A vida em Omã a afastou das tensões que sentia nos Estados Unidos, onde enfrentava questões relacionadas ao racismo. Em Omã, Brewer se sente respeitada e acolhida, especialmente por ser professora. A interação com os locais é positiva, e ela é frequentemente chamada de “irmã” pelos habitantes, reforçando seu sentimento de pertencimento.

Entretanto, Brewer enfrenta desafios, como a distância da família e as limitações em relacionamentos românticos, já que o namoro casual não é aceito na cultura local. Apesar dessas dificuldades, ela valoriza a segurança e a tranquilidade que encontrou em Omã, afirmando que a experiência de viver no exterior tem sido enriquecedora.

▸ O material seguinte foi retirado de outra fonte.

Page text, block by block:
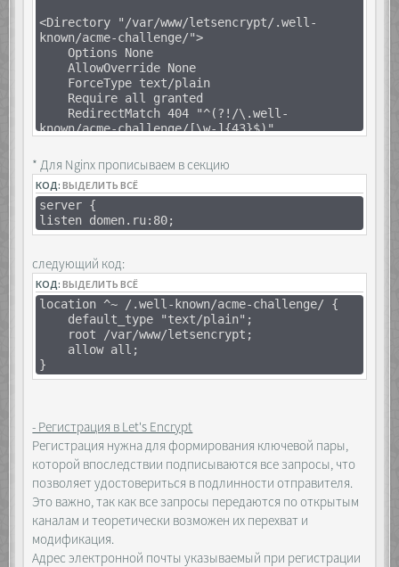
<Directory "/var/www/letsencrypt/.well-
known/acme-challenge/">
Options None
AllowOverride None
ForceType text/plain
Require all granted
RedirectMatch 404 "^(?!/\.well-
known/acme-challenge/[\w-]{43}$)"
* Для Nginx прописываем в секцию
КОД:ВЫДЕЛИТЬ ВСЁ
server {
listen domen.ru:80;
следующий код:
КОД:ВЫДЕЛИТЬ ВСЁ
location ^~ /.well-known/acme-challenge/ {
default_type "text/plain";
root /var/www/letsencrypt;
allow all;
}
- Регистрация в Let's Encrypt
Регистрация нужна для формирования ключевой пары,
которой впоследствии подписываются все запросы, что
позволяет удостовериться в подлинности отправителя.
Это важно, так как все запросы передаются по открытым
каналам и теоретически возможен их перехват и
модификация.
Адрес электронной почты указываемый при регистрации
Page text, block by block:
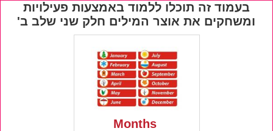
Months
בעמוד זה תוכלו ללמוד באמצעות פעילויות
ומשחקים את אוצר המילים חלק שני שלב ב'
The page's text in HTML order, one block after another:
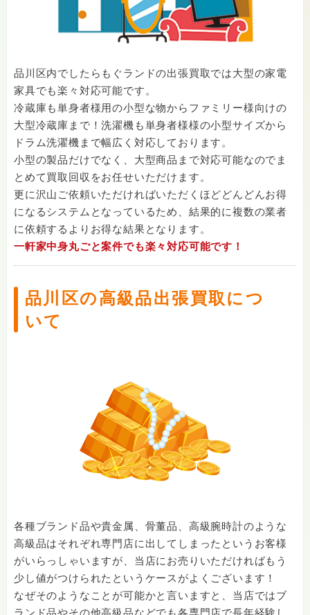
品川区内でしたらもぐランドの出張買取では大型の家電
家具でも楽々対応可能です。
冷蔵庫も単身者様用の小型な物からファミリー様向けの
大型冷蔵庫まで！洗濯機も単身者様様の小型サイズから
ドラム洗濯機まで幅広く対応しております。
小型の製品だけでなく、大型商品まで対応可能なのでま
とめて買取回収をお任せいただけます。
更に沢山ご依頼いただければいただくほどどんどんお得
になるシステムとなっているため、結果的に複数の業者
に依頼するよりお得な結果となります。
一軒家中身丸ごと案件でも楽々対応可能です！
品川区の高級品出張買取につ
いて
各種ブランド品や貴金属、骨董品、高級腕時計のような
高級品はそれぞれ専門店に出してしまったというお客様
がいらっしゃいますが、当店にお売りいただければもう
少し値がつけられたというケースがよくございます！
なぜそのようなことが可能かと言いますと、当店ではブ
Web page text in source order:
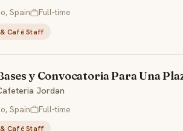
Spain
Full-time
Café Staff
y Convocatoria Para Una
Jordan
Spain
Full-time
Café Staff
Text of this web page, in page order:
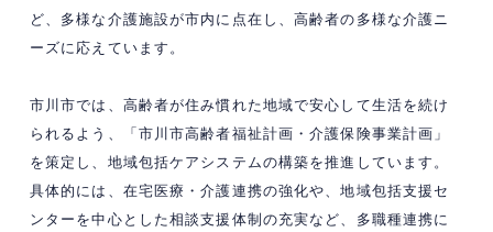
ど、多様な介護施設が市内に点在し、高齢者の多様な介護ニ
ーズに応えています。
市川市では、高齢者が住み慣れた地域で安心して生活を続け
られるよう、「市川市高齢者福祉計画・介護保険事業計画」
を策定し、地域包括ケアシステムの構築を推進しています。
具体的には、在宅医療・介護連携の強化や、地域包括支援セ
ンターを中心とした相談支援体制の充実など、多職種連携に
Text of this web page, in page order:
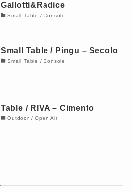
Gallotti&Radice
Small Table / Console
Small Table / Pingu – Secolo
Small Table / Console
Table / RIVA – Cimento
Outdoor / Open Air
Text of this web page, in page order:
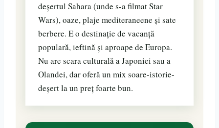
deșertul Sahara (unde s-a filmat Star
Wars), oaze, plaje mediteraneene și sate
berbere. E o destinație de vacanță
populară, ieftină și aproape de Europa.
Nu are scara culturală a Japoniei sau a
Olandei, dar oferă un mix soare-istorie-
deșert la un preț foarte bun.
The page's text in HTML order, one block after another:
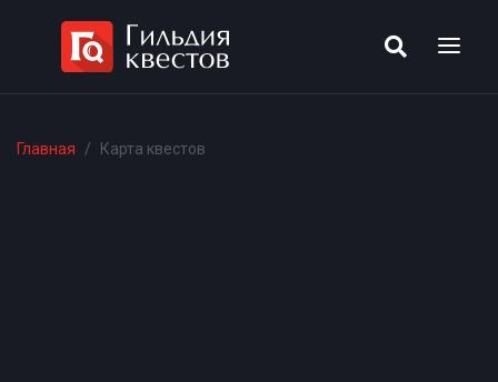
Главная Карта квестов
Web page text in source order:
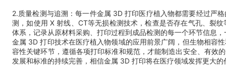
2.质量检测与追溯：每一件金属 3D 打印医疗植入物都需要经过严
测，如使用 X 射线、CT等无损检测技术，检查是否存在气孔、裂
体系，记录从原材料采购、打印过程到成品检测的每一个环节信息
金属 3D 打印技术在医疗植入物领域的应用前景广阔，但生物相容
容性关键环节，遵循各项打印标准和规范，才能制造出安全、有效
发展和标准的持续完善，相信金属 3D 打印将在医疗领域发挥更大
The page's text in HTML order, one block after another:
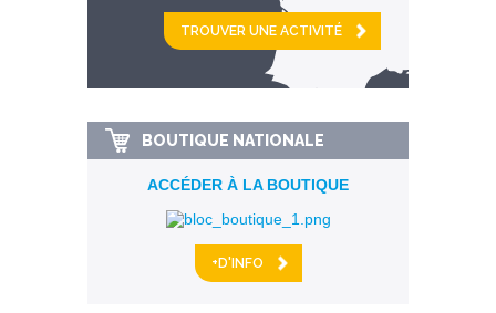
et
km alentour
BOUTIQUE NATIONALE
ACCÉDER À LA BOUTIQUE
+D'INFO
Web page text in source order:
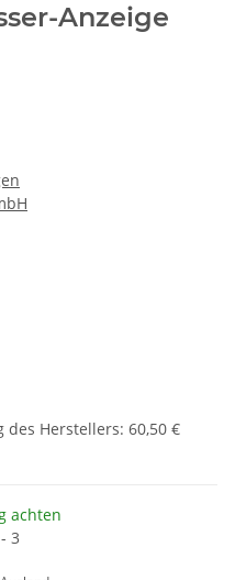
Anzeige
des Herstellers: 60,50 €
achten
3
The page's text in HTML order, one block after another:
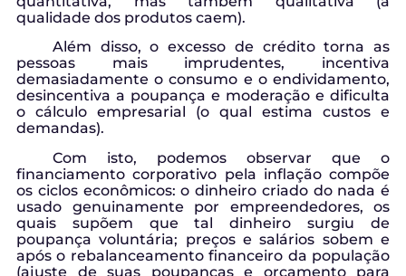
qualidade dos produtos caem).
Além disso, o excesso de crédito torna as
pessoas mais imprudentes, incentiva
demasiadamente o consumo e o endividamento,
desincentiva a poupança e moderação e dificulta
o cálculo empresarial (o qual estima custos e
demandas).
Com isto, podemos observar que o
financiamento corporativo pela inflação compõe
os ciclos econômicos: o dinheiro criado do nada é
usado genuinamente por empreendedores, os
quais supõem que tal dinheiro surgiu de
poupança voluntária; preços e salários sobem e
após o rebalanceamento financeiro da população
(ajuste de suas poupanças e orçamento para
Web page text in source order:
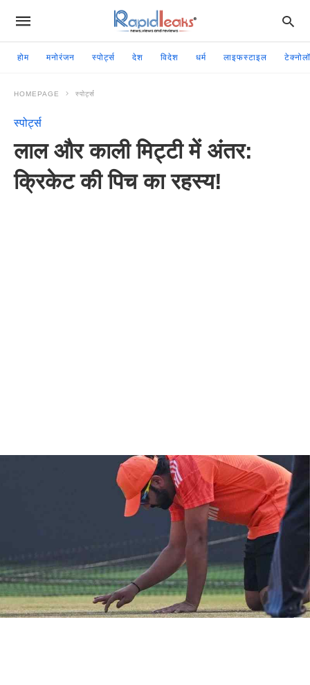
होम मनोरंजन स्पोर्ट्स देश विदेश धर्म लाइफस्टाइल
HOMEPAGE स्पोर्ट्स
स्पोर्ट्स
लाल और काली मिट्टी में अंतर:
क्रिकेट की पिच का रहस्य!

Nicole Brewer, professora de inglês de Detroit, mudou-se para Omã em 2012, inicialmente considerando Dubai. Após descobrir uma vaga em Nizwa, ela se encantou com a beleza do local e decidiu se estabelecer lá. Desde então, Brewer destaca sua experiência positiva, mencionando a segurança, o baixo custo de vida e a ausência de racismo como fatores que contribuíram para sua satisfação.

Apesar de não ser muçulmana e não falar árabe, Brewer se adaptou ao estilo de vida conservador do país. Ela afirma que é necessário ter uma mentalidade flexível para viver em Omã, onde respeitar a cultura local é essencial. Com um aluguel de R$ 650,00 por mês por um apartamento mobiliado, ela mantém uma vida social ativa e consegue economizar para viajar, com uma renda anual de R$ 44 mil.

Brewer observa que a vida em Omã a afastou das tensões que sentia nos Estados Unidos, onde enfrentava questões relacionadas ao racismo. Em Omã, ela se sente respeitada e acolhida, especialmente por ser professora. A interação com os locais é positiva, e ela é frequentemente chamada de “irmã” pelos habitantes, o que reforça seu sentimento de pertencimento.

Entretanto, Brewer enfrenta desafios, como a distância da família e as limitações em relacionamentos românticos, já que o namoro casual não é aceito na cultura local. Apesar dessas dificuldades, ela valoriza a segurança e a tranquilidade que encontrou em Omã, afirmando que a experiência de viver no exterior tem sido enriquecedora.